Nous le sentons bien : nous avons beau être submergés de marchandises et de services de toutes sortes, nous ne vivons pas selon nos besoins, à commencer par celui de vivre sur une planète durablement habitable. Un tiraillement au fond de nous – qui peut aller jusqu’à la pathologie, physiologique ou psychologique – nous fait éprouver ceci : pour l’essentiel, nous ne sommes pas satisfaits. Et l’abondance par quoi le capitalisme prétend nous répondre n’est pas la bonne ; elle tape à côté, ou bien nous écrase, sature nos perceptions, sans nous soulager de cette lancinante intuition : ce n’est pas cela dont nous avons besoin.

De quoi avons-nous vraiment besoin ? C’est la question que Razmig Keucheyan entreprend de poser dans sa dernière publication : Les Besoins artificiels, Comment sortir du consumérisme (Zones, 2019).

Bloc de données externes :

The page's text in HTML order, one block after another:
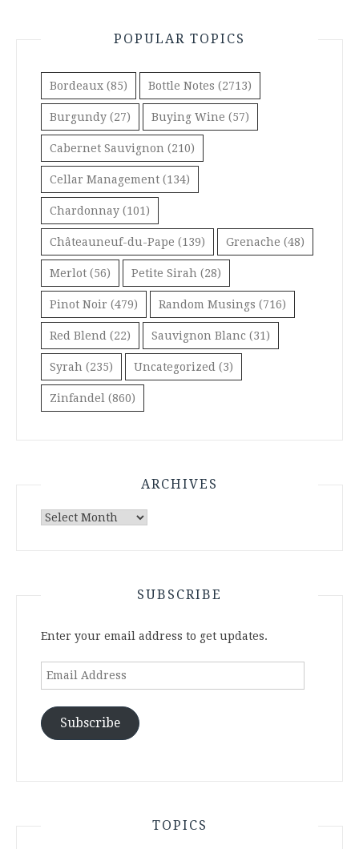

Il n’est pas le premier à esquisser les contours d’une théorie critique des besoins ; son travail s’inscrit dans la filiation des travaux d’André Gorz, l’un des premiers théoriciens de l’écologie politique, et dans celle de l’œuvre moins connue d’Agnès Heller, membre de l’Ecole de Budapest – la précision n’est pas anodine. La théorie des besoins a ainsi pris son essor simultanément dans deux espaces géopolitiques violemment opposés dans leur manière de répondre aux besoins de leurs ressortissants : l’Europe de l’Ouest capitaliste pour Gorz, avec le consumérisme débridé des Trente Glorieuses (son gaspillage, son inconséquence environnementale), l’Europe de l’Est soviétique pour Heller, où une bureaucratie hors-sol a imposé une dictature sur les besoins qui se traduisait par l’économie de la rareté et la douloureuse expérience des files d’attente.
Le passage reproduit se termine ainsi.